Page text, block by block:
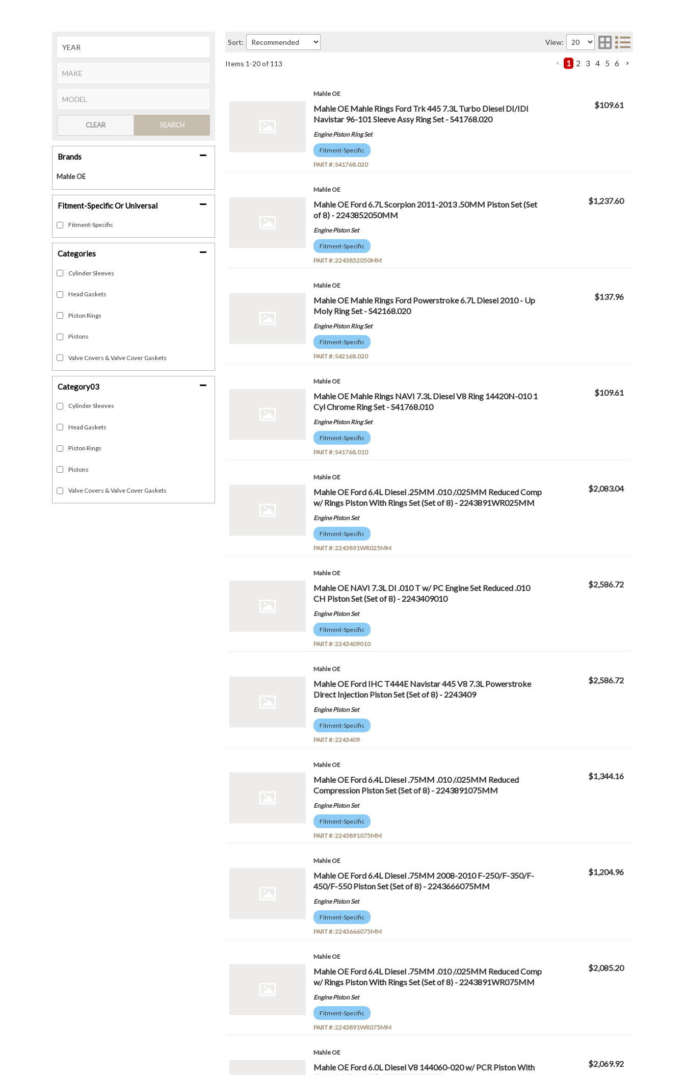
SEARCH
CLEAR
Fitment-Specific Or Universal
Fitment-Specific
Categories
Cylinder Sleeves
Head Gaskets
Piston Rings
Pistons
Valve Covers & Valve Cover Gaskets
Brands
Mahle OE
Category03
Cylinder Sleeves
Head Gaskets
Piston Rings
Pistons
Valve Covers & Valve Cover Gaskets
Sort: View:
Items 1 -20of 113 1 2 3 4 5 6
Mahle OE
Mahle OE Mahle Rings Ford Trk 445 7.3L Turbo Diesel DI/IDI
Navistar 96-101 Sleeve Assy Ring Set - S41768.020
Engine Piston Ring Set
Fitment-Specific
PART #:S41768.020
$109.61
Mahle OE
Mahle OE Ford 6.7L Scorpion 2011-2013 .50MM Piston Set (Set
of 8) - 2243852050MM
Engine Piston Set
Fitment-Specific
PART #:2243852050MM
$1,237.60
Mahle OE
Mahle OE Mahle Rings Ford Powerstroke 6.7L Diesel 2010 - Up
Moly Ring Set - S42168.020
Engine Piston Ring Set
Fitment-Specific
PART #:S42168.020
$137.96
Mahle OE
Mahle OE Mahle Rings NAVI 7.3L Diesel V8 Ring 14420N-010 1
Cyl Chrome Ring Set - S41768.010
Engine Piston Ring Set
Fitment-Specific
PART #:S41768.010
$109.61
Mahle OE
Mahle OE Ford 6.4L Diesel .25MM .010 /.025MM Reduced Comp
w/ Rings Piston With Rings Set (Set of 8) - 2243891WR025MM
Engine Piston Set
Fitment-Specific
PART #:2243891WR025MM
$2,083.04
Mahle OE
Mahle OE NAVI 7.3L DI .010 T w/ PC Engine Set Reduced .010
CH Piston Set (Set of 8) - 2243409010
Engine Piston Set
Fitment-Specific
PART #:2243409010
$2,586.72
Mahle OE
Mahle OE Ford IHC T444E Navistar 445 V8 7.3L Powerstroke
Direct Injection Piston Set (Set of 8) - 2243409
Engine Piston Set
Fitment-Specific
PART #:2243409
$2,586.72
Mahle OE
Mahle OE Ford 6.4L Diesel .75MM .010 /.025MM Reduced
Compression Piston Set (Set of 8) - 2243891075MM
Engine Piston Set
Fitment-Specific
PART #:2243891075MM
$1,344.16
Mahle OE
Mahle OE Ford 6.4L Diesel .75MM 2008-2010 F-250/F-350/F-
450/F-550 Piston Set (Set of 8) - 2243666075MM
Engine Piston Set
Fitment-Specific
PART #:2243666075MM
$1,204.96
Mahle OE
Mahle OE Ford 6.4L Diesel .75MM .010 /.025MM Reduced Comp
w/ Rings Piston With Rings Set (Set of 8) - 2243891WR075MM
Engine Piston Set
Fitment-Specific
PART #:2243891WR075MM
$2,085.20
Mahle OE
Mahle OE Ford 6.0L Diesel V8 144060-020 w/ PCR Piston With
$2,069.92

===============

- Brief
Across the whole listing, show each line where the word "Reduced" occurs.

- Response to this exercise
Mahle OE Ford 6.4L Diesel .25MM .010 /.025MM Reduced Comp
Mahle OE NAVI 7.3L DI .010 T w/ PC Engine Set Reduced .010
Mahle OE Ford 6.4L Diesel .75MM .010 /.025MM Reduced
Mahle OE Ford 6.4L Diesel .75MM .010 /.025MM Reduced Comp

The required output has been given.